3.4.3 Shock Tubes with Compressed Air or Gas

Procedure:

  • In this procedure, the animals are firstly anesthetized and then exposed to high-blast waves with peak reflected overpressures for inducing blast trauma.

  • Helium under high pressure is utilized by placing the rats were at certain distances, i.e., 39 and 17 cm, from the shock tube opening for the low- and high-blast shockwave exposure conditions, respectively.

  • Pressure sensors depict the typical reflected pressures (either 100 or 450 kPa referred to the low-blast and high-blast conditions, respectively).

  • However, the exhaust gasses, or blast wind, can lead to considerable head acceleration; animals were placed 40° and 20° lateral to the shock tube axis to limit blast wind exposure for the low- and high-blast conditions, respectively (Budde et al. 2013).

Advantage and Disadvantage:

  • The duration of the pulse is usually longer, and the peak pressure is much lower than in the Clemedson tube. Also, quaternary blast effects as well as other disadvantages of explosives are absent. However, this advantage can also be regarded as a disadvantage.

3.4.4 Model for Fragment Penetration

This model can be used to mimic the more severe blast TBI, where shrapnel fragments penetrate the skull and brain tissue. The velocity of such fragments is assumed to be less than 300 m/s, depending on the presence and effectiveness of helmets.

Procedure:

  • Firstly, anesthetize the rats and then place in a stereotaxic frame for performing craniotomy. A lead bullet is accelerated by air pressure in a specially designed rifle and impacts a secondary projectile.

  • Now, allow the pin of the secondary projectile, guide by a narrow tube penetrates the surface of the brain with a speed of 100 m/s.

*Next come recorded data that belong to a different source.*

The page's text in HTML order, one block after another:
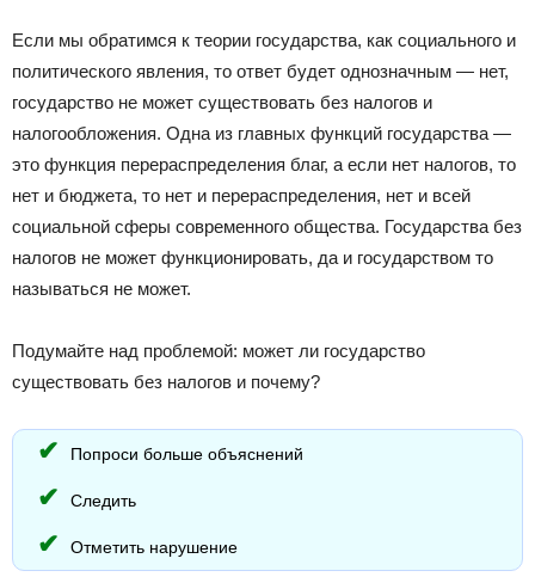
Если мы обратимся к теории государства, как социального и
политического явления, то ответ будет однозначным — нет,
государство не может существовать без налогов и
налогообложения. Одна из главных функций государства —
это функция перераспределения благ, а если нет налогов, то
нет и бюджета, то нет и перераспределения, нет и всей
социальной сферы современного общества. Государства без
налогов не может функционировать, да и государством то
называться не может.
Подумайте над проблемой: может ли государство
существовать без налогов и почему?
Попроси больше объяснений
Следить
Отметить нарушение
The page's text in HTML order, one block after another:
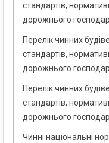
стандартів,
дорожнього
Перелік чинних
стандартів,
дорожнього
Перелік чинних
стандартів,
дорожнього
Чинні національні
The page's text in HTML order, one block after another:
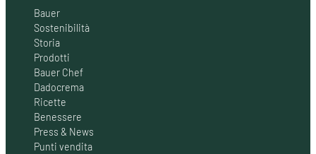
Bauer
Sostenibilità
Storia
Prodotti
Bauer Chef
Dadocrema
Ricette
Benessere
Press & News
Punti vendita
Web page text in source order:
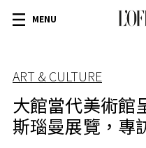
MENU
ART & CULTURE
大館當代美術館
斯瑙曼展覽，專
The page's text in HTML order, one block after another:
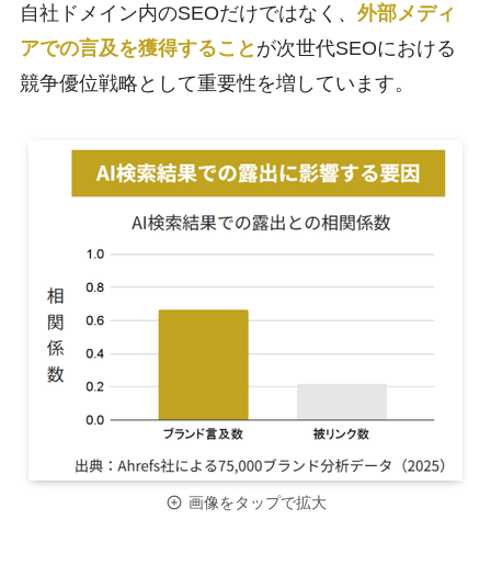
自社ドメイン内のSEOだけではなく、 外部メディ
アでの言及を獲得すること が次世代SEOにおける
競争優位戦略として重要性を増しています。
画像をタップで拡大
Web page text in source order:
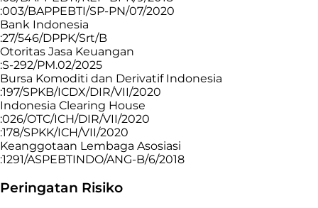
:003/BAPPEBTI/SP-PN/07/2020
Bank Indonesia
:27/546/DPPK/Srt/B
Otoritas Jasa Keuangan
:S-292/PM.02/2025
Bursa Komoditi dan Derivatif Indonesia
:197/SPKB/ICDX/DIR/VII/2020
Indonesia Clearing House
:026/OTC/ICH/DIR/VII/2020
:178/SPKK/ICH/VII/2020
Keanggotaan Lembaga Asosiasi
:1291/ASPEBTINDO/ANG-B/6/2018
Peringatan Risiko
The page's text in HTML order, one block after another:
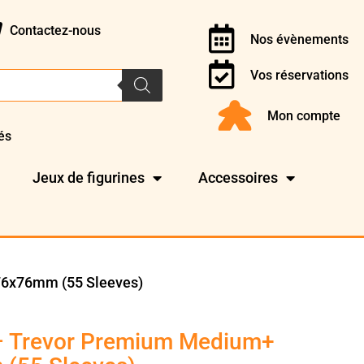
Contactez-nous
Nos évènements
Vos réservations
Mon compte
Jeux de figurines Accessoires
(55 Sleeves)
Trevor Premium Medium+
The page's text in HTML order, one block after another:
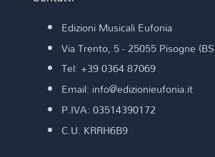
Edizioni Musicali Eufonia
Via Trento, 5 - 25055 Pisogne
Tel: +39 0364 87069
Email: info@edizionieufonia.it
P.IVA: 03514390172
C.U. KRRH6B9
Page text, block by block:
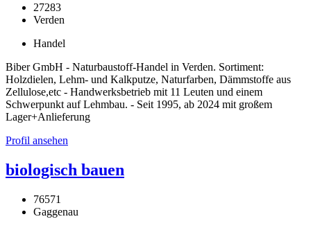
27283
Verden
Handel
Biber GmbH - Naturbaustoff-Handel in Verden. Sortiment:
Holzdielen, Lehm- und Kalkputze, Naturfarben, Dämmstoffe aus
Zellulose,etc - Handwerksbetrieb mit 11 Leuten und einem
Schwerpunkt auf Lehmbau. - Seit 1995, ab 2024 mit großem
Lager+Anlieferung
Profil ansehen
biologisch bauen
76571
Gaggenau
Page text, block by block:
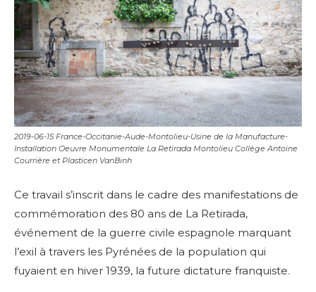
2019-06-15 France-Occitanie-Aude-Montolieu-Usine de la Manufacture-
Installation Oeuvre Monumentale La Retirada Montolieu Collège Antoine
Courrière et Plasticen VanBinh
Ce travail s’inscrit dans le cadre des manifestations de
commémoration des 80 ans de La Retirada,
événement de la guerre civile espagnole marquant
l’exil à travers les Pyrénées de la population qui
fuyaient en hiver 1939, la future dictature franquiste.
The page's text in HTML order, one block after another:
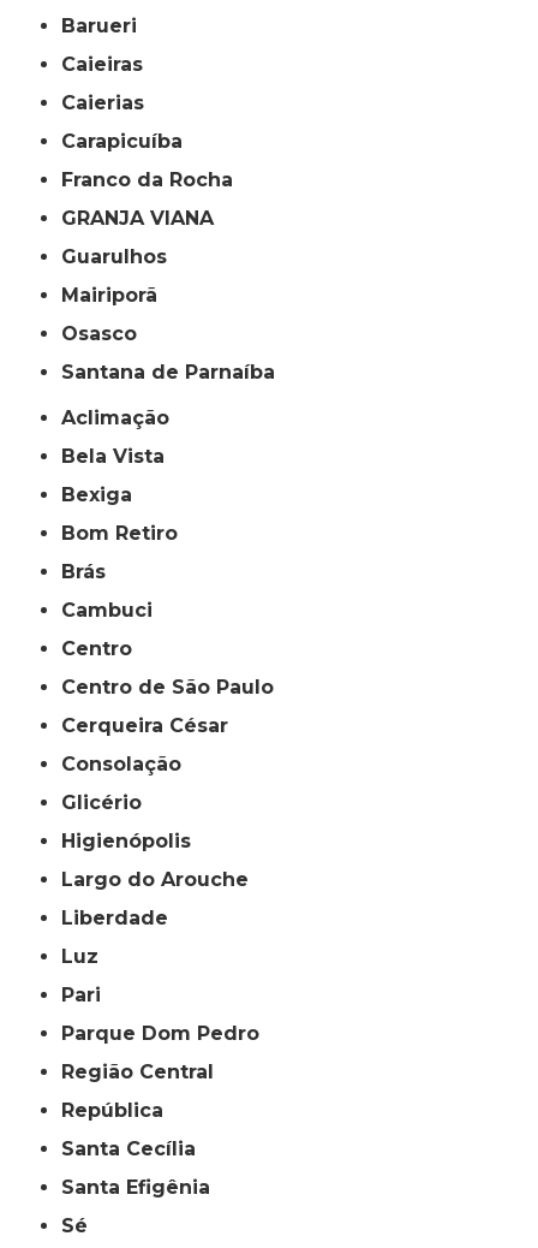
Barueri
Caieiras
Caierias
Carapicuíba
Franco da Rocha
GRANJA VIANA
Guarulhos
Mairiporã
Osasco
Santana de Parnaíba
Aclimação
Bela Vista
Bexiga
Bom Retiro
Brás
Cambuci
Centro
Centro de São Paulo
Cerqueira César
Consolação
Glicério
Higienópolis
Largo do Arouche
Liberdade
Luz
Pari
Parque Dom Pedro
Região Central
República
Santa Cecília
Santa Efigênia
Sé
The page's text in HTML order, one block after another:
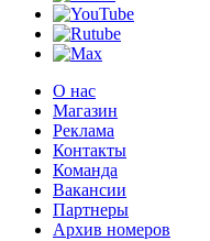
О нас
Магазин
Реклама
Контакты
Команда
Вакансии
Партнеры
Архив номеров
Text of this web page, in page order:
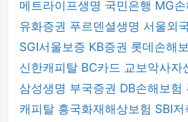
메트라이프생명 국민은행 MG
유화증권 푸르덴셜생명 서울외
SGI서울보증 KB증권 롯데손해
신한캐피탈 BC카드 교보악사자
삼성생명 부국증권 DB손해보험
캐피탈 흥국화재해상보험 SBI저

  • The base of the projectile is surrounded by a compressible ring that helps to control the penetration (depth) into the brain, which is usually set to 5 mm.

  • The speed and shape of the penetrating secondary projectile can be changed to obtain a variation of physical properties.

Advantages:

  • This penetrating TBI results in a central cavity corresponding to the actual penetration. A zone of reactive tissue, which contains a mixture of dying cells, reactive cells, and invading inflammatory cells, surrounds this cavity.

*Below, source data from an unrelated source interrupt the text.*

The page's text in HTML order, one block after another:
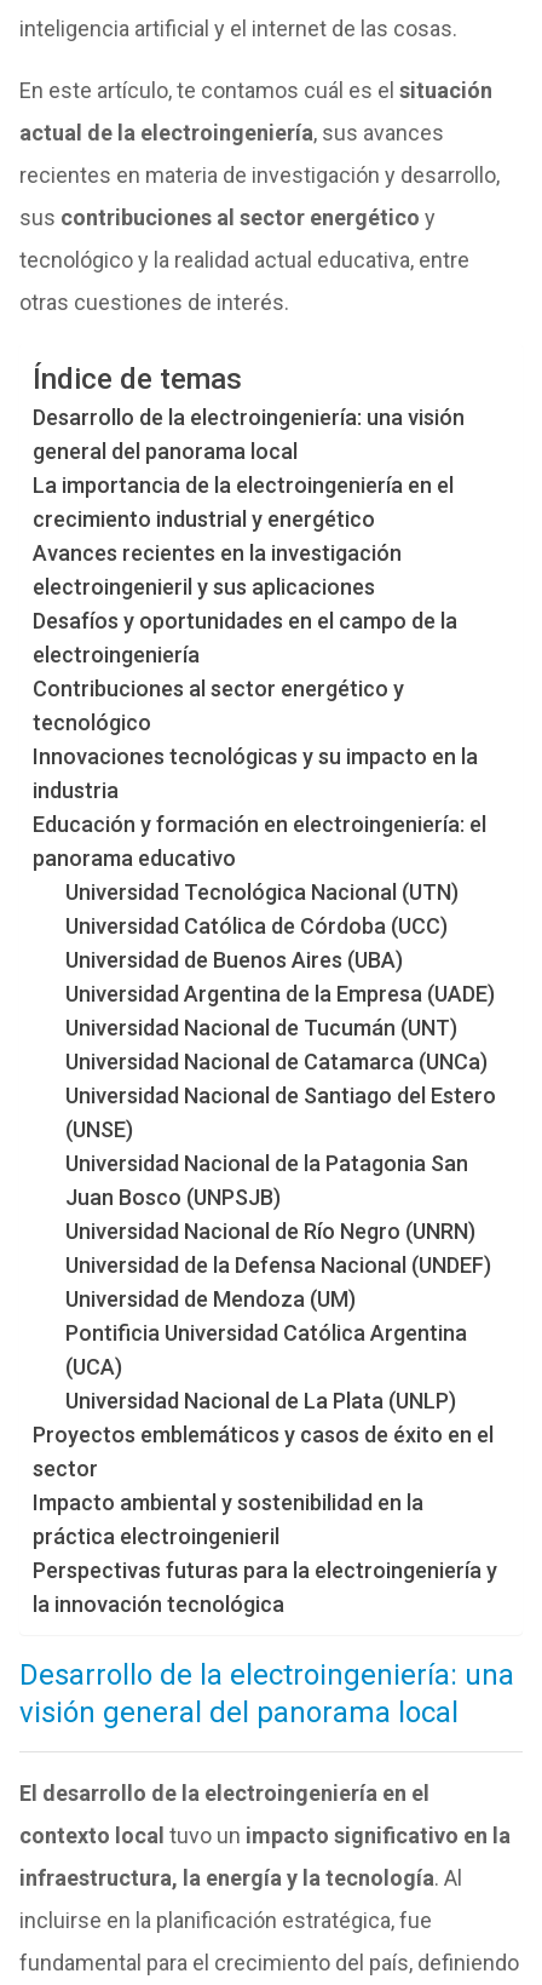
inteligencia artificial y el internet de las cosas.
En este artículo, te contamos cuál es el situación
actual de la electroingeniería, sus avances
recientes en materia de investigación y desarrollo,
sus contribuciones al sector energético y
tecnológico y la realidad actual educativa, entre
otras cuestiones de interés.
Índice de temas
Desarrollo de la electroingeniería: una visión
general del panorama local
La importancia de la electroingeniería en el
crecimiento industrial y energético
Avances recientes en la investigación
electroingenieril y sus aplicaciones
Desafíos y oportunidades en el campo de la
electroingeniería
Contribuciones al sector energético y
tecnológico
Innovaciones tecnológicas y su impacto en la
industria
Educación y formación en electroingeniería: el
panorama educativo
Universidad Tecnológica Nacional (UTN)
Universidad Católica de Córdoba (UCC)
Universidad de Buenos Aires (UBA)
Universidad Argentina de la Empresa (UADE)
Universidad Nacional de Tucumán (UNT)
Universidad Nacional de Catamarca (UNCa)
Universidad Nacional de Santiago del Estero
(UNSE)
Universidad Nacional de la Patagonia San
Juan Bosco (UNPSJB)
Universidad Nacional de Río Negro (UNRN)
Universidad de la Defensa Nacional (UNDEF)
Universidad de Mendoza (UM)
Pontificia Universidad Católica Argentina
(UCA)
Universidad Nacional de La Plata (UNLP)
Proyectos emblemáticos y casos de éxito en el
sector
Impacto ambiental y sostenibilidad en la
práctica electroingenieril
Perspectivas futuras para la electroingeniería y
la innovación tecnológica
Desarrollo de la electroingeniería: una
visión general del panorama local
El desarrollo de la electroingeniería en el
contexto local tuvo un impacto significativo en la
infraestructura, la energía y la tecnología. Al
incluirse en la planificación estratégica, fue
fundamental para el crecimiento del país, definiendo

  • Electron microscopy has demonstrated mainly extracellular perivascular edema.

Disadvantages:

  • This method gains less success due to high mortality rate in animals.

Ethical Statement

All institutional guidelines, national guidelines, state and local laws and regulations with professional standards for the care and use of laboratory animals should be followed. Studies involving animals must state that the institutional animal ethical committee has approved the protocol. For authors using experimental animals, a statement should be made that the animals’ care is in accordance with institutional guidelines and animals used have been treated humanely and with regard to the alleviation of suffering. Researchers should treat animals as sentient and must consider their proper care and use and the avoidance or minimization of discomfort, distress, or pain as imperatives. Animal experiments should be designed only after due consideration of animal health. It should be ensured that all researchers who are using animals have received instruction in research methods and in the care, maintenance, and handling of the species being used. All the surgical procedures should be performed under appropriate anesthesia and followed only those procedures which avoid infection and minimize pain during and after surgery.